Amazon Route 53 Now Publishes Query Volume Metrics for Public Hosted Zones – My favorite database gets analytics!
Amazon SageMaker launches Managed Spot Training for saving up to 90% in machine learning training costs – Because let’s fact it; they’re totally going to get their money back when you scale up and start hosting huge quantities of compute and storage as you desperately chase the white rabbit of machine learning.
Amazon SageMaker Notebooks now export Jupyter logs to Amazon Cloudwatch – All roads eventually lead to CloudWatch Logs, itself attempting to become my new favorite database.
AWS Global Accelerator Now Supports Client IP Address Preservation for Application Load Balancer Endpoints – I think that in a world of accelerating climate change, AWS’s speeding the Earth’s rotation is simply irresponsible.

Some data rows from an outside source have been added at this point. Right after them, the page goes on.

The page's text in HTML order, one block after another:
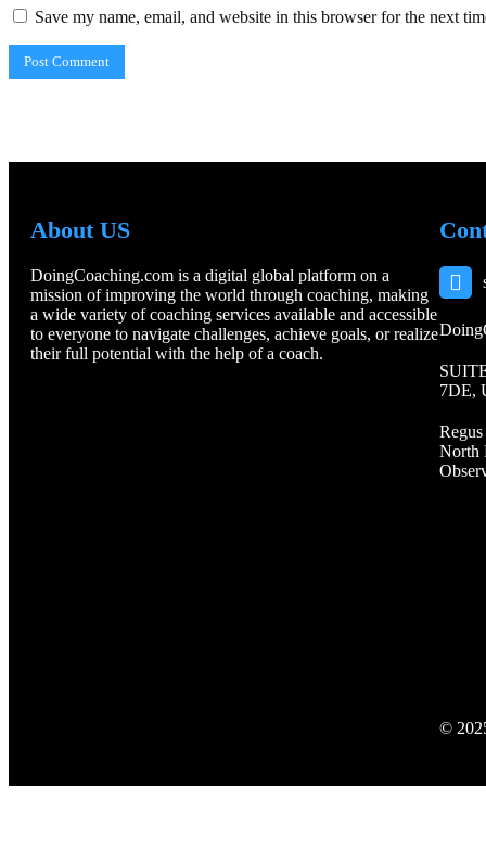
Save my name, email, and website in this browser for the next
About US
DoingCoaching.com is a digital global platform on a
mission of improving the world through coaching, making
a wide variety of coaching services available and accessible
to everyone to navigate challenges, achieve goals, or realize
their full potential with the help of a coach.
7DE,
North
©
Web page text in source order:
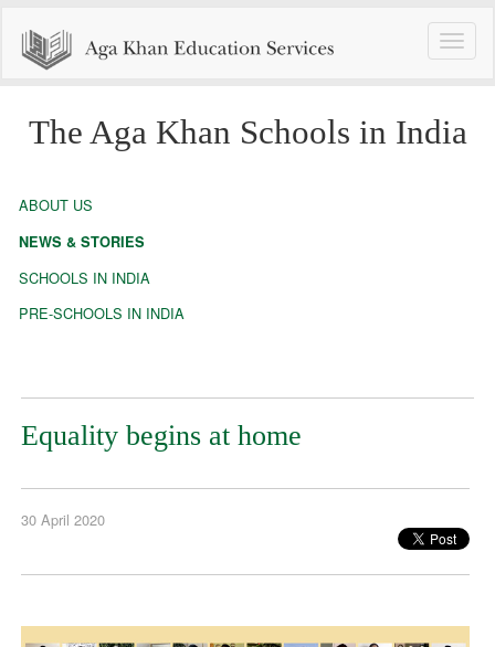
Toggle
The Aga Khan Schools in India
ABOUT US
NEWS & STORIES
SCHOOLS IN INDIA
PRE-SCHOOLS IN INDIA
Equality begins at home
30 April 2020
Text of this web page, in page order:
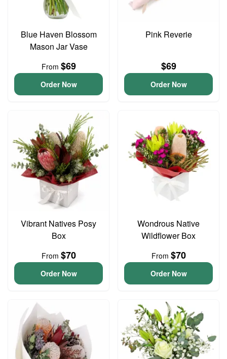
Blue Haven Blossom
Mason Jar Vase
From $69
Order Now
Pink Reverie
$69
Order Now
Vibrant Natives Posy
Box
From $70
Order Now
Wondrous Native
Wildflower Box
From $70
Order Now
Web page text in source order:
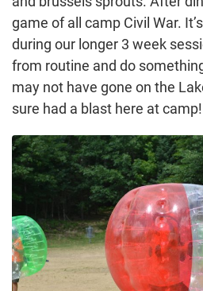
game of all camp Civil War.
during our longer 3 week
from routine and do
may not have gone on the
sure had a blast here at camp!
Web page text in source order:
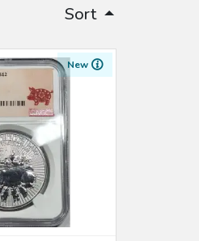
Sort
New
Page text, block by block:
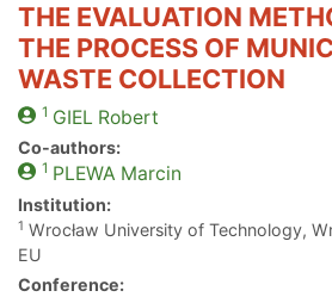
THE EVALUATION
THE PROCESS OF
WASTE COLLECTION
1 GIEL Robert
Co-authors:
1 PLEWA Marcin
Institution:
1 Wrocław University of Technology,
EU
Conference:
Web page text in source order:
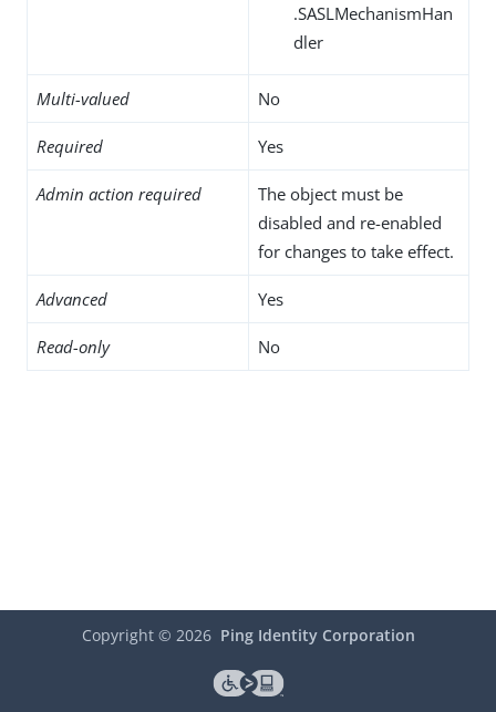
.SASLMechanismHan
dler
Multi-valued No
Required Yes
Admin action required
The object must be
disabled and re-enabled
for changes to take effect.
Advanced Yes
Read-only No
Copyright © 2026 Ping Identity Corporation
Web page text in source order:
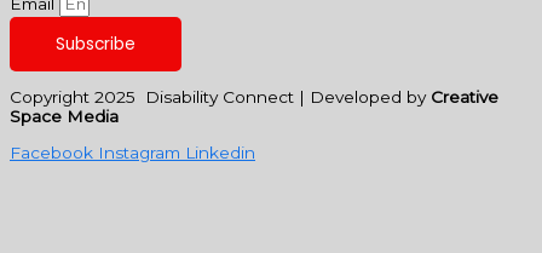
Subscribe
Copyright 2025 Disability Connect | Developed by Creative
Space Media
Facebook Instagram Linkedin
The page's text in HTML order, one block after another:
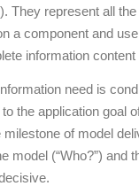
They represent all
a component and
information
need is
the application goal
milestone of model
model (“Who?”) and
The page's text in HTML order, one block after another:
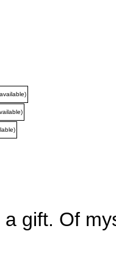
a gift. Of
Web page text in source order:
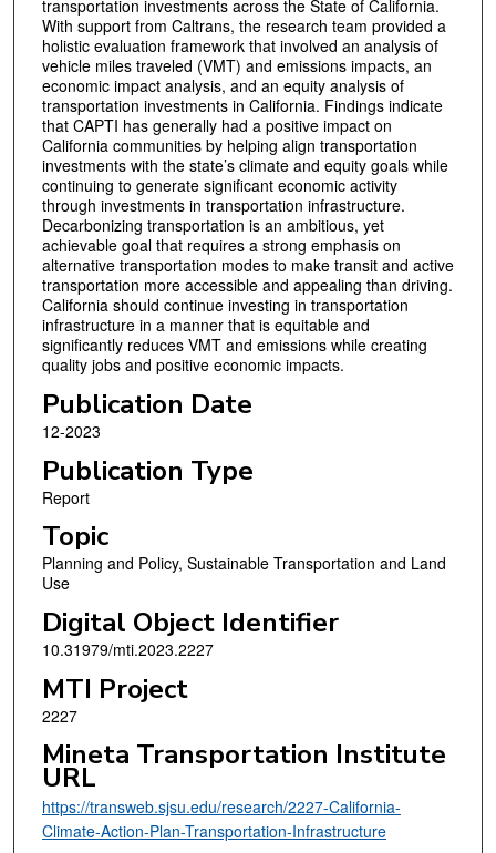
transportation investments across the State of California.
With support from Caltrans, the research team provided a
holistic evaluation framework that involved an analysis of
vehicle miles traveled (VMT) and emissions impacts, an
economic impact analysis, and an equity analysis of
transportation investments in California. Findings indicate
that CAPTI has generally had a positive impact on
California communities by helping align transportation
investments with the state’s climate and equity goals while
continuing to generate significant economic activity
through investments in transportation infrastructure.
Decarbonizing transportation is an ambitious, yet
achievable goal that requires a strong emphasis on
alternative transportation modes to make transit and active
transportation more accessible and appealing than driving.
California should continue investing in transportation
infrastructure in a manner that is equitable and
significantly reduces VMT and emissions while creating
quality jobs and positive economic impacts.
Publication Date
12-2023
Publication Type
Report
Topic
Planning and Policy, Sustainable Transportation and Land
Use
Digital Object Identifier
10.31979/mti.2023.2227
MTI Project
2227
Mineta Transportation Institute
URL
https://transweb.sjsu.edu/research/2227-California-
Climate-Action-Plan-Transportation-Infrastructure
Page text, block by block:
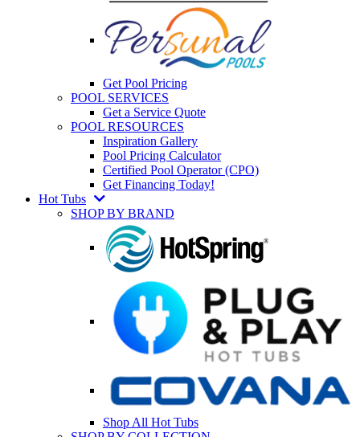
Get Pool Pricing
POOL SERVICES
Get a Service Quote
POOL RESOURCES
Inspiration Gallery
Pool Pricing Calculator
Certified Pool Operator (CPO)
Get Financing Today!
Hot Tubs
SHOP BY BRAND
Shop All Hot Tubs
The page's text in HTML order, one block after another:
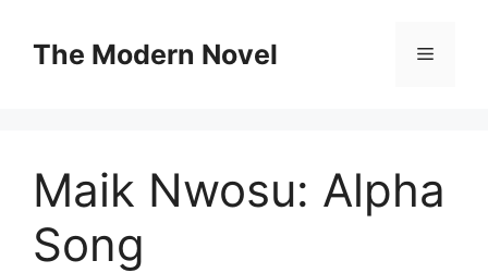
contentThe Modern Novel Menu
Maik Nwosu: Alpha
Song
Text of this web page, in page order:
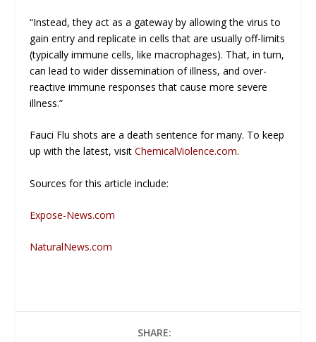
“Instead, they act as a gateway by allowing the virus to
gain entry and replicate in cells that are usually off-limits
(typically immune cells, like macrophages). That, in turn,
can lead to wider dissemination of illness, and over-
reactive immune responses that cause more severe
illness.”
Fauci Flu shots are a death sentence for many. To keep
up with the latest, visitChemicalViolence.com.
Sources for this article include:
Expose-News.com
NaturalNews.com
SHARE:
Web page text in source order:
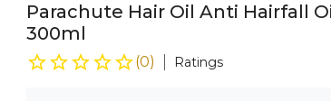
Parachute Hair Oil Anti Hairfall
300ml
(0) Ratings
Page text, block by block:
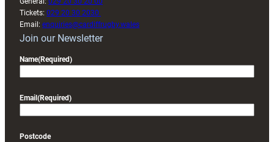
Tickets: 029 20 30 2030
Email: enquiries@cardiffrugby.wales
Join our Newsletter
Name(Required)
Email (Required)
Postcode
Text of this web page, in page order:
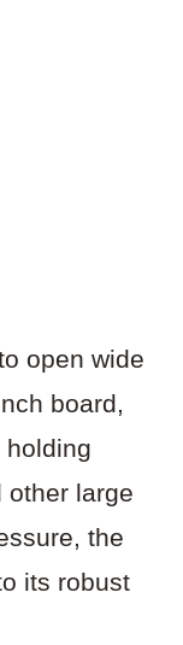
open wide
board,
other large
the
its robust
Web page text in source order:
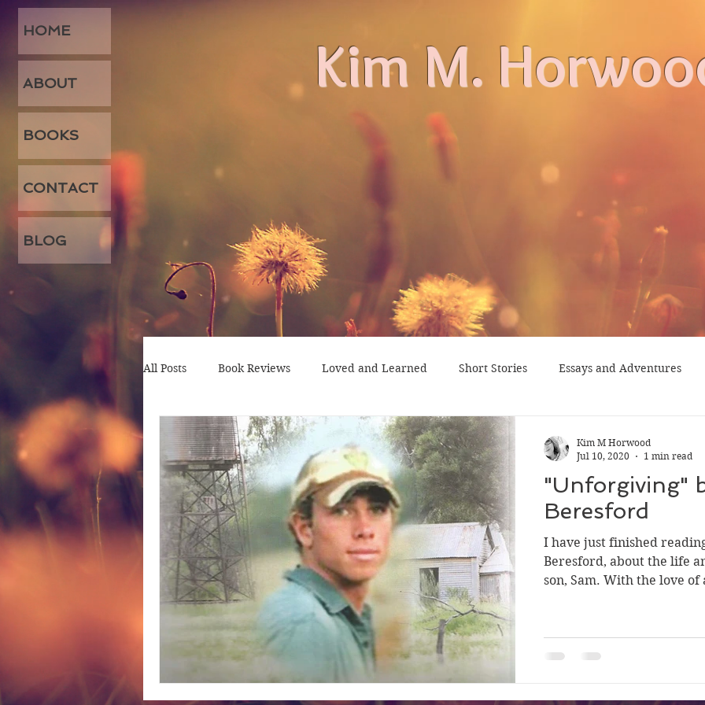
HOME
ABOUT
BOOKS
CONTACT
BLOG
Kim M.
All Posts Book Reviews Loved and Learned Short Stories Essays and Adventures
"Unforgiving"
Beresford
I have just finished
Beresford, about the life
son, Sam. With the love of
Kim M Horwood
Jul 10, 2020
1 min read
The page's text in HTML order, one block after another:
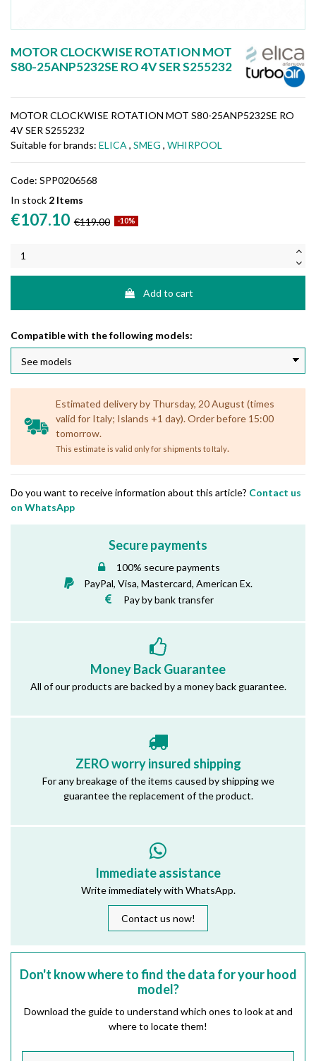
MOTOR CLOCKWISE ROTATION MOT
S80-25ANP5232SE RO 4V SER S255232
MOTOR CLOCKWISE ROTATION MOT S80-25ANP5232SE RO
4V SER S255232
Suitable for brands: ELICA , SMEG , WHIRPOOL
Code: SPP0206568
In stock 2 Items
€107.10 €119.00 -10%
Add to cart
Compatible with the following models:
Estimated delivery by Thursday, 20 August (times
valid for Italy; Islands +1 day). Order before 15:00
tomorrow.
This estimate is valid only for shipments to Italy.
Do you want to receive information about this article? Contact us
on WhatsApp
Secure payments
100% secure payments
PayPal, Visa, Mastercard, American Ex.
Pay by bank transfer
Money Back Guarantee
All of our products are backed by a money back guarantee.
ZERO worry insured shipping
For any breakage of the items caused by shipping we
guarantee the replacement of the product.
Immediate assistance
Write immediately with WhatsApp.
Contact us now!
Don't know where to find the data for your hood
model?
Download the guide to understand which ones to look at and
where to locate them!
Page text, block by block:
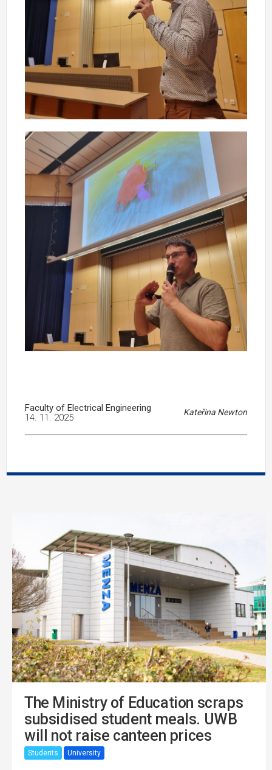
Faculty of Electrical Engineering Kateřina Newton
14. 11. 2025
The Ministry of Education scraps
subsidised student meals. UWB
will not raise canteen prices
Students University

AWS Managed Services is Now Available in US East (Ohio), Asia Pacific (Mumbai), Asia Pacific (Seoul), Canada (Central), South America (São Paulo), and US West (N. California) Regions – AWS Managed Services runs your infrastructure for you, proving that no partner is safe from AWS encroachment.
Container monitoring for Amazon ECS, EKS, and Kubernetes is now available in Amazon CloudWatch – CloudWatch continues to extend its grasp into all aspects of AWS. Containers are the next stop!
Now forward traffic between a local and remote port using Session Manager – You can now forward X11, enabling AWS Systems Manager Session Manager Window Manager.
Now select resource groups as targets for AWS Systems Manager Run Command – “Watch as I seamlessly push the latest version of my code to all of the instances I have tagged as ‘Unlucky’.”
Now use Session Manager to interactively run individual commands on instances – “Isn’t that what Session Manager does already?” “SILENCE!”
Suspend/Resume Scaling now Available in AWS Application Auto Scaling – “What did it do before” you might reasonably ask. Nobody has used it, so we’re not quite sure.
Take the AWS Certified Cloud Practitioner Exam in Your Home or Office 24/7 – Now have a proctor watch you through your webcam in your home. If they hear another human being, including a small child in another room, you will instantly fail. CUSTOMER OBSESSION!
If you run cloud-detect on an instance it will tell you what cloud provider it lives within. This is the kind of crap you have to run in a “multi-cloud” environment that tries to have applications flow everywhere.
If you want to easily control AWS infra easily, check out awsctl.
Want to exploit ECR and ECS with ease? Have this offensive Cloud Container Attack Tool!
… and that’s what happened Last Week in AWS.